Updated

The last of thousands of F-4 Phantom jets that have been a workhorse for the U.S. military over five decades are being put to pasture to serve as ground targets for strikes by newer aircraft.

But first some well-earned honors.

The Air Force will hold a "final flight" retirement ceremony Wednesday at Holloman Air Force Base in New Mexico, where the last F-4s are still flying for the U.S. military. The ceremony will celebrate the airplane's rich military history as the jet was a mainstay during the Vietnam War and used for decades for reconnaissance missions and anti-missile electronic jamming.

McDonnell Douglas — now part of Boeing Corp. — built more than 5,000 F-4s for the Air Force, Navy and Marine Corps. It first flew in the late 1950s, and production ended in 1985.

The last F-4s still flying for the U.S. military took on a different role, serving as aerial targets and test aircraft during Air Force training over the New Mexico desert. The planes are either flown by pilots or remotely as drones by controllers on the ground. They've been used as targets for missiles and also used to test new radars and other missions. But with the retirement this week, the planes will no longer fly and instead be used as ground targets.

That the plane stayed in service so long is a testament to a range of roles that the F-4 could handle thanks to its large size, powerful engines and a two-member crew, said Jeff Duford, a National Museum of the Air Force research curator.

While other aircraft could handle some of the same missions, "there were none that were as flexible as the F-4," Duford said.

"It was not the best of anything but it could do everything," said Craig Schorzman, a retired Air Force colonel who lives in Tucson, Arizona, where he trained to fly the F-4 in the 1960s while at Davis Monthan Air Force Base before deploying to Germany and then Southeast Asia.

"It wasn't the best air-to-air but we could do it. It could do close air support (of ground troops). It could do bombing. It could do any role, including nukes — we could do it."

The aircraft "was hardy and very sturdy," Schorzman said, recalling times when his plane made it back to base despite being shot up. "It saved my tail a few times."

Schorzman said the fighter-bomber could use a precision guidance system to guide bombs to their targets. "We could go into a mouth of a cave."

The Navy originally got production F-4s to intercept enemy bombers threatening U.S. aircraft carriers, and initial models relied on air-to-air missiles.

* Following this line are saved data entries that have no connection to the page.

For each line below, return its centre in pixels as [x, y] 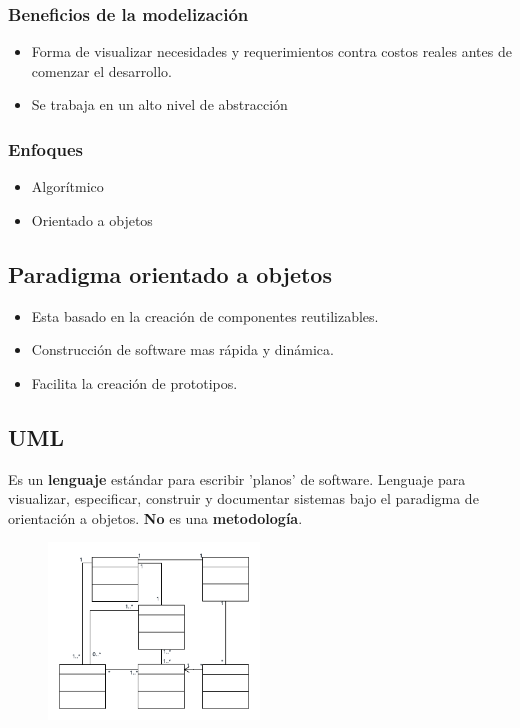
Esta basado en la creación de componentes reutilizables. [205, 315]
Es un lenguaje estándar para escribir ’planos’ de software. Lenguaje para [237, 478]
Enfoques [45, 148]
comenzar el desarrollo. [101, 70]
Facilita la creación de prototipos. [134, 382]
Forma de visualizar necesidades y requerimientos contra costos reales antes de [271, 51]
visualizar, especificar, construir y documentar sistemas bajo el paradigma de [243, 498]
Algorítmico [67, 186]
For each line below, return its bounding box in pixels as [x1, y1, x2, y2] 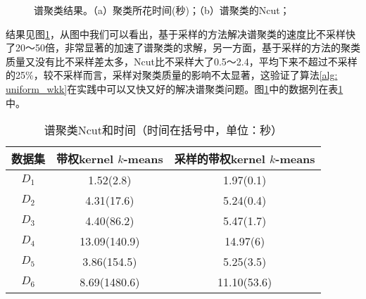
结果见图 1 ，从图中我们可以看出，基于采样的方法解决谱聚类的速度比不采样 [6, 26, 346, 41]
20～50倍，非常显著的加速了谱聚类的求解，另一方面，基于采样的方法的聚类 [15, 40, 360, 55]
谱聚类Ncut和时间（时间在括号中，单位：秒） [44, 122, 282, 139]
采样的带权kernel [174, 151, 265, 167]
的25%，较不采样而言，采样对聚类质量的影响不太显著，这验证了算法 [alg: [6, 68, 338, 82]
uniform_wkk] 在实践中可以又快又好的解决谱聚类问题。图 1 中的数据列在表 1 [6, 81, 343, 96]
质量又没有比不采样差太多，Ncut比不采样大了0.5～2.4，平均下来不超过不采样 [6, 53, 358, 68]
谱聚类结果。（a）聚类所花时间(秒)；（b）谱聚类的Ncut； [34, 3, 290, 17]

They were later fitted with guns during the Vietnam War to combat enemy fighters.

As a dogfighter, the F-4 wasn't great but could counter North Vietnam's more nimble MiG fighters by using its more powerful engines to climb to get into a good position or get out of a bad one, Schorzman said.

While other aircraft such as the F-15 supplanted the F-4 in the fighter-bomb role, it still flew on for many years as camera-toting reconnaissance jets and in electronic-warfare versions that blinded enemy anti-aircraft missiles' guidance systems.

"I think it really speaks to the usefulness of the platform," Duford said.

The remaining 13 QF-4s at Holloman are flown by a detachment of a squadron at Tyndall Air Force Base in Florida, and dozens of the target planes have been shot down either over White Sands Missile Range near Holloman or over the Gulf of Mexico.

The Tyndall squadron has already converted to flying F-16s as aerial targets, and the Holloman detachment is getting its first F-16 target version this week.